SUMMARY OF THE INVENTION

[0018] The Footwear for protection against land mines of shock wave type, is an armor plating system for protection against anti-personal mines integrated into a countermine boot. The system is made up of armor with three elements of protection, a sole to absorb thermal and pressure energy, a deflector to dissipate thermal energy to the extent that it breaks down and reflects pressure, a main armor to contain the shock wave of pressure and a secondary armor to protect from fragments.

[0019] The purpose of the Footwear for protection against land mines of shock wave type is to provide a generic body armor system simple and robust to prevent injuries caused when operating anti-personal handcrafted mines used by insurgent forces. The system is a combat boot with built-armor that dispels the shock wave from the explosion. The armor incorporates an energy dissipating sole, a wave deflector with dissipating wave channels, a basis of thermo-stable resins and high mechanical strength fibers and a lead armor built using a multilayer system of high mechanical strength material, which together dissipate shock and protect from the fragments generated during the explosion of the bomb. The invention supports and protects from the effect of the shock wave, decreasing or even preventing lower limb injuries and avoiding mayhem in individuals belonging to military forces, peasants and civilians that due to the nature of their work must move in areas under the influence of land mines.

[0020] The invention is classified as a device for body armor that protects users from injuries caused by landmines. It decreases specifically the rate of mutilation caused when the user activates, by pressure or pressure relief, a landmine.

[0021] The effect of the shock wave destroys the various components of the armor but as the armor is reduced, the energy is dissipated and the effect of heat and pressure generated by the land mine is finally dispelled.

[0022] To achieve the appropriate level of protection, an increase in the thickness of each of the components of the armor should be achieved until attaining the required protection for a given mine. According to the above, several options of protection against injuries caused by antipersonnel mines have been established.
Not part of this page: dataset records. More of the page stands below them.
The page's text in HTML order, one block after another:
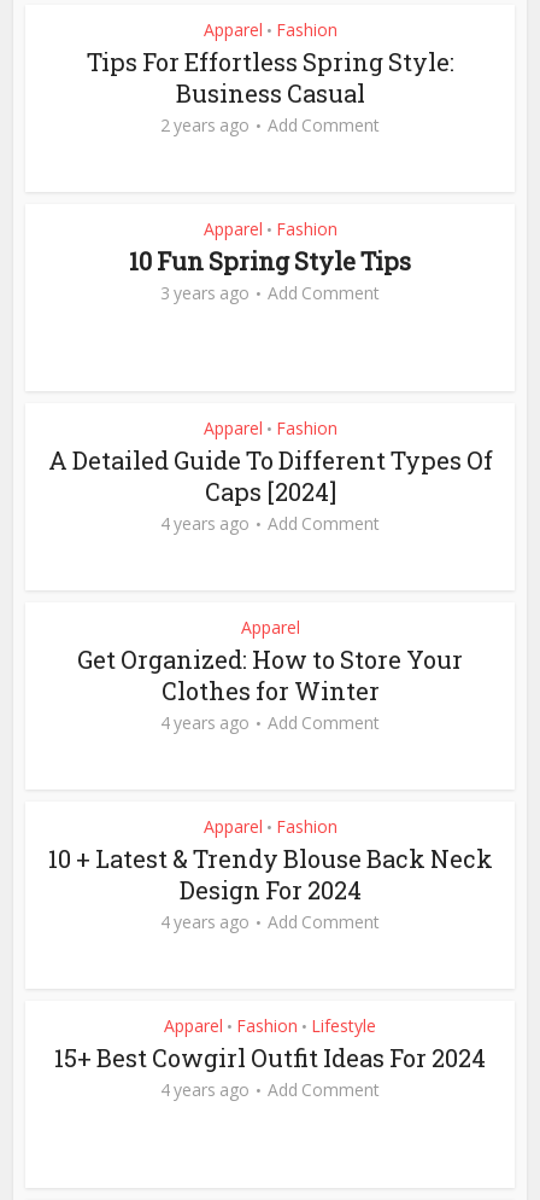
Apparel • Fashion
Tips For Effortless Spring Style:
Business Casual
2 years ago Add Comment
Apparel • Fashion
10 Fun Spring Style Tips
3 years ago Add Comment
Apparel • Fashion
A Detailed Guide To Different Types Of
Caps [2024]
4 years ago Add Comment
Apparel
Get Organized: How to Store Your
Clothes for Winter
4 years ago Add Comment
Apparel • Fashion
10 + Latest & Trendy Blouse Back Neck
Design For 2024
4 years ago Add Comment
Apparel • Fashion • Lifestyle
15+ Best Cowgirl Outfit Ideas For 2024
4 years ago Add Comment
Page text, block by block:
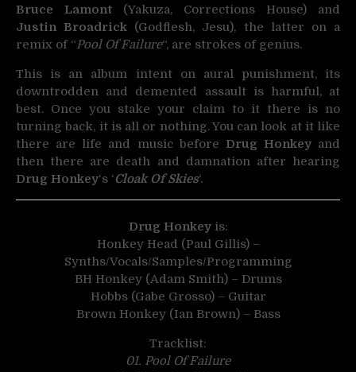
Bruce Lamont (Yakuza, Corrections House) and
Justin Broadrick (Godflesh, Jesu), the latter on a
remix of “Pool Of Failure“, are strokes of genius.
This is an album intent on aural punishment, its
downtrodden and demented assault is harmful, at
best. Once you stake your claim to it there is no
turning back, it is all or nothing. You can look at it like
there are life and music before Drug Honkeyand
then there are death and damnation after hearing
Drug Honkey‘s ‘Cloak Of Skies‘.
Drug Honkeyis:
Honkey Head (Paul Gillis) –
Synths/Vocals/Samples/Programming
BH Honkey (Adam Smith) – Drums
Hobbs (Gabe Grosso) – Guitar
Brown Honkey (Ian Brown) – Bass
Tracklist:
01. Pool Of Failure

[0023] Land conditions for which the invention has been developed, lightness, size and flexibility for ease of use, as well as lower costs, have been items taken into account and incorporated herein.

DETAILED DESCRIPTION OF THE INVENTION

[0024] The presented invention "Blast wave antipersonnel land mine protection boot" consists of a four element armor system integrated to a boot in order to offer protection against non industrial improvised antipersonnel land mines and standard military land mines, generating blast waves, shrapnel and high temperatures which was developed by the need of military personnel and specifically infantry troops to have protections systems against antipersonnel land mines found on operational theaters. The solution presented is not just for military and police use, it is also practical for farmers, journalists and the civilian population who given the nature of their jobs need to mobilize in areas where presence of antipersonnel land mines is suspected.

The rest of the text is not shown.